Он искал новые формы, шел первым. А идти первым — значит обязательно знать, что рано или поздно останешься позади. Ибо идущие следом берут разгон на той взлетной полосе, которую потом и кровью прокладывал первопроходец. Идущие следом сразу набирают хорошую инерцию. Они обязательно обгонят писателя, затратившего на целине столько сил, пережившего амортизацию, предельные перегрузки и паузы невесомости — кризисы души.

Скромность и смелость — две главные черты Юхана Смуула.

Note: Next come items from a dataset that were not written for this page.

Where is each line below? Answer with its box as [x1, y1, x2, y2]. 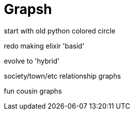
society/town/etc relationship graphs [4, 71, 121, 80]
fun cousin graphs [4, 86, 62, 95]
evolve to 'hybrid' [4, 56, 60, 65]
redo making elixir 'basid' [4, 41, 84, 50]
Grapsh [4, 1, 52, 17]
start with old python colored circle [4, 26, 116, 35]
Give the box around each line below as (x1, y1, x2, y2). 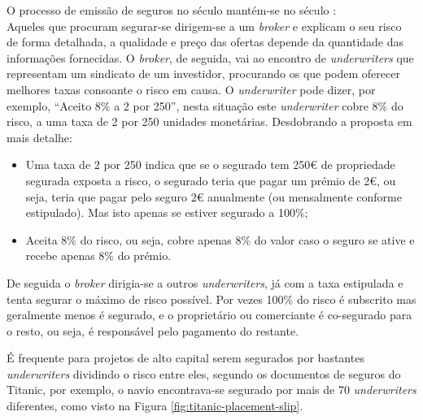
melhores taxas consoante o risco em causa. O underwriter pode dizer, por (7, 80, 376, 97)
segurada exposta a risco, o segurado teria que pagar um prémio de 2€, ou (25, 171, 396, 188)
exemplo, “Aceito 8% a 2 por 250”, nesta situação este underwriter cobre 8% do (7, 97, 403, 114)
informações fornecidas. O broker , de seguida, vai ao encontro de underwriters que (7, 49, 414, 66)
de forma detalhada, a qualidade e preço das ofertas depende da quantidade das (7, 33, 404, 50)
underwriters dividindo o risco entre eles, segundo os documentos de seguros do (7, 365, 401, 382)
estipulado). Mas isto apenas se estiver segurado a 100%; (25, 204, 308, 221)
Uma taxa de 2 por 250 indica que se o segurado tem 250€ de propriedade (25, 156, 395, 173)
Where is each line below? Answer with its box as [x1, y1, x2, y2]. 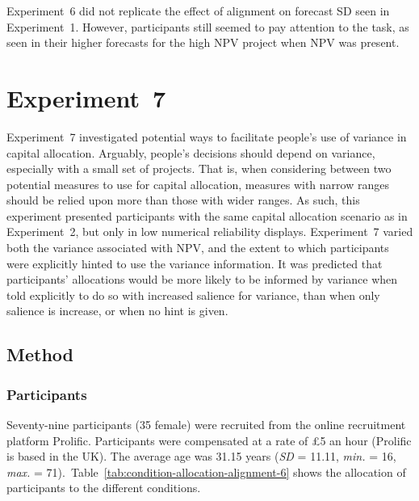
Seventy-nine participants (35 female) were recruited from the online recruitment [6, 416, 406, 433]
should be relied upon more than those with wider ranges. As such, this [6, 192, 360, 208]
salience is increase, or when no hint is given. [6, 302, 228, 319]
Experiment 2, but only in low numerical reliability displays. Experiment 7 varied [6, 223, 413, 240]
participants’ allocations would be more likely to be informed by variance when [6, 271, 398, 288]
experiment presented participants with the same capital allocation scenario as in [6, 207, 408, 224]
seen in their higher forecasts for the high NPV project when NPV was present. [6, 34, 400, 51]
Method [6, 342, 73, 367]
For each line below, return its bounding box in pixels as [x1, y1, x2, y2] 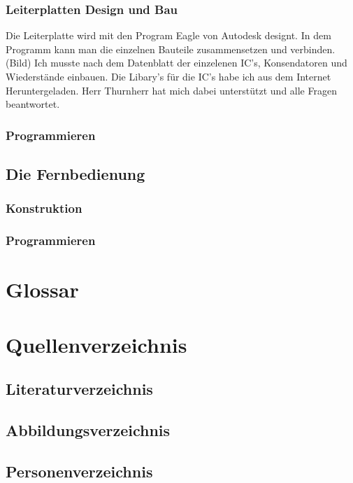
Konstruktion [6, 199, 82, 217]
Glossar [6, 275, 79, 304]
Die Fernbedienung [6, 163, 145, 185]
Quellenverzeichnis [6, 330, 187, 358]
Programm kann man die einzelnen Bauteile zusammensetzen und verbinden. [6, 41, 336, 56]
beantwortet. [6, 97, 60, 111]
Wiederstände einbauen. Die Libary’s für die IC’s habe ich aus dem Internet [6, 69, 331, 83]
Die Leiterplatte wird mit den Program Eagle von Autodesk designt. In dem [6, 28, 331, 43]
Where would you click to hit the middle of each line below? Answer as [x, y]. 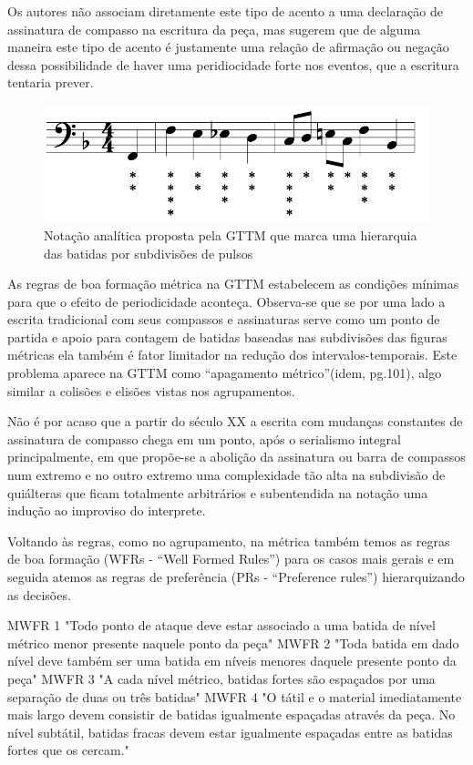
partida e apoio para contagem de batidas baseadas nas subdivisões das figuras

Их надо еще умножить на его юмор.

Я неоднократно отмечал в людях стремление переодеться в чистое и удобное перед опасным делом. Когда в старые времена экипажу в аварийной и безнадежной ситуации отдавался приказ переодеть чистое белье, это не только имело смысл «предстать на божий суд чистым», но и сугубо практический резон. Человек, который переодевался на тонущем судне, вынужден отринуть от себя часть страха, углубиться в ощущение величия момента, заглянуть в свою душу.

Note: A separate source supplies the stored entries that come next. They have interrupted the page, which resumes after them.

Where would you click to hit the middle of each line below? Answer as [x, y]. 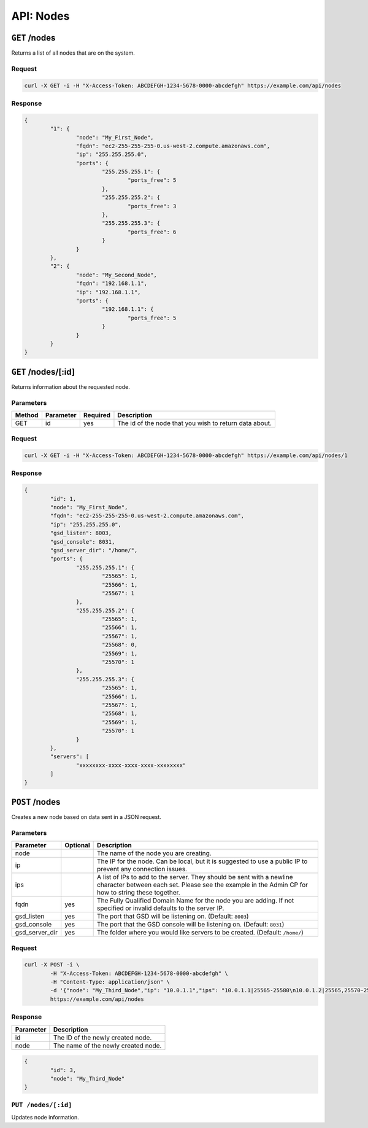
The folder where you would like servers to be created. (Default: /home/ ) [200, 933]
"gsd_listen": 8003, [81, 533]
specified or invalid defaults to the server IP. [161, 908]
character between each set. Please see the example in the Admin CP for [203, 885]
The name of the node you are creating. [154, 853]
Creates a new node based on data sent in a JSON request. [86, 817]
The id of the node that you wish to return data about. [195, 423]
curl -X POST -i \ [52, 965]
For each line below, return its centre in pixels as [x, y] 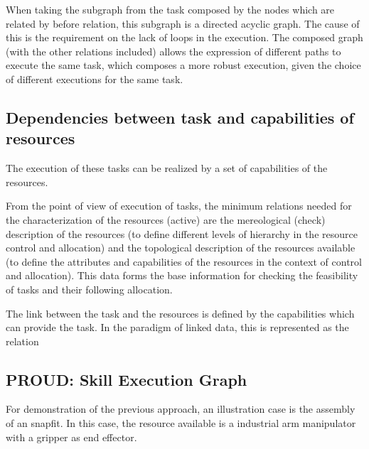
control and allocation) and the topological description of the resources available [181, 248]
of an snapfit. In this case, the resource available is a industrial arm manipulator [181, 423]
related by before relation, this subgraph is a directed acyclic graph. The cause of [183, 23]
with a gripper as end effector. [71, 437]
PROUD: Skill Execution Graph [127, 379]
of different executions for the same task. [95, 79]
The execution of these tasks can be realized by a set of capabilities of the [167, 168]
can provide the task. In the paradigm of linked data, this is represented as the [177, 327]

А прекратившие паниковать люди способны еще и найти выход из самого безвыходного положения.

Куда как сложнее морю добить людей, если они нашли в себе душевные силы спуститься в западню судового, корабельного нутра и менять там кальсоны среди тьмы и грохота вод, заливающих отсеки, — эти люди еще захотят и перекурить перед концом. И дадут прикурить морю, прежде чем захлебнутся. И — вполне вероятно — еще и победят.

…Какой-нибудь разгильдяй, у которого чистого белья нет:

— А голым отдавать концы можно?

Юмор! Пусть бравадный — на миру, но этот парень еще подерется!

А вообще-то юмор — это то, что выпадает в остаток при делении бесконечной торжественной глубокомысленности мира на анекдотическую краткость человеческого века.

Настоящие юмористы в литературе — люди грустные. Это банальная истина и не требует особых доказательств. Присяжные юмористы с последней страницы «Литгазеты» — люди веселые в обязательном порядке, по службе. Получается так потому, что настоящий юморист применяет юмор вместо водки или элениума — чтобы не рехнуться от жизненной тоски.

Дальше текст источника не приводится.